- _INSTRUCTIONS FOR THE TASK_:
List each line of the data in which the string "Home" appears.

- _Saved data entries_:
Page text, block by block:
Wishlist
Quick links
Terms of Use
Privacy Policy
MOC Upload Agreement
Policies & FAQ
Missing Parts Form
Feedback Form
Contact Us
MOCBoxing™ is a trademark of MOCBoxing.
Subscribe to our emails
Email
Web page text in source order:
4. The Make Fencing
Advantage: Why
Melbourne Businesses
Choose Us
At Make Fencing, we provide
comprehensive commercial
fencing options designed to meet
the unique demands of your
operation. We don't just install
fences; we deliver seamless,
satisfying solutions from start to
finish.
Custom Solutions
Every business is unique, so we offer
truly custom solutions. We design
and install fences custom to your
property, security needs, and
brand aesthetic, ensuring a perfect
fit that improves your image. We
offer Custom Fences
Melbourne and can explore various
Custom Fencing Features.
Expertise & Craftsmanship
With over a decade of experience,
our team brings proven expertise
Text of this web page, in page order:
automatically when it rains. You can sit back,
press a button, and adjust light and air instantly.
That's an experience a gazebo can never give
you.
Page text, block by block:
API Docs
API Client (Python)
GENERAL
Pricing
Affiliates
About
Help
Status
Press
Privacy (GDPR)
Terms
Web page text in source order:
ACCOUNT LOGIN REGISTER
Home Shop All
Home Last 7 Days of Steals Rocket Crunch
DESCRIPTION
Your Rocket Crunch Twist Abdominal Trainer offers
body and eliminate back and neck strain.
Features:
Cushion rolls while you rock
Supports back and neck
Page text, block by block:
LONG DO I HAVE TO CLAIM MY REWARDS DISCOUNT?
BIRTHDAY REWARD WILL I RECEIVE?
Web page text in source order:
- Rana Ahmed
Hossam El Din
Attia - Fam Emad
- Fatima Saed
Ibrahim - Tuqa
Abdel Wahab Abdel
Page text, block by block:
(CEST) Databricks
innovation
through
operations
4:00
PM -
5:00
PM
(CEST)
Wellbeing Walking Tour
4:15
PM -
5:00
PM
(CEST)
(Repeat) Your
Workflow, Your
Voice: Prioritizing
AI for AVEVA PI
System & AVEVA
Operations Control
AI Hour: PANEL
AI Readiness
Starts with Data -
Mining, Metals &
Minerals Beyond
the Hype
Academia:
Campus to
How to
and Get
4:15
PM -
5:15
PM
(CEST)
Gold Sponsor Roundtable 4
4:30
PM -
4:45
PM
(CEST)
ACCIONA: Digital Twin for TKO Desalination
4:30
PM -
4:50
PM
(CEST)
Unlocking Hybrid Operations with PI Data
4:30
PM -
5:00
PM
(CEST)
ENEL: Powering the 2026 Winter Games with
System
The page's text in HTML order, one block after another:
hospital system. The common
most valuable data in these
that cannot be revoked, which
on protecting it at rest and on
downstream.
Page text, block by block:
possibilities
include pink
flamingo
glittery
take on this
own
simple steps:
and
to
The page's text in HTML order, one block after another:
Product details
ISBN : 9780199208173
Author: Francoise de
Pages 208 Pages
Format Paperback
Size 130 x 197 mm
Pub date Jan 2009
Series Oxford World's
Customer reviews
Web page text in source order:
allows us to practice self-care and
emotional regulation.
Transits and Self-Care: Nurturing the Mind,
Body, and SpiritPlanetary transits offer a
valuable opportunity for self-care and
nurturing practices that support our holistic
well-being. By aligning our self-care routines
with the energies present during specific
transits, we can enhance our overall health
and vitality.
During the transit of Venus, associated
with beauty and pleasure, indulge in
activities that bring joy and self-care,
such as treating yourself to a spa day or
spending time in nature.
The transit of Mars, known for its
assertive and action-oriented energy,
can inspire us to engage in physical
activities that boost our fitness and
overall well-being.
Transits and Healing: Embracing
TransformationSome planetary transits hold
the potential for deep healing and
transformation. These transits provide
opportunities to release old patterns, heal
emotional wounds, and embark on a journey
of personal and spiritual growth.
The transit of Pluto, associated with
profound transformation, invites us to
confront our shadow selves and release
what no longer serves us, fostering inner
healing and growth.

- _SOLUTION TO THIS TASK_:
Home Shop All
Home Last 7 Days of Steals Rocket Crunch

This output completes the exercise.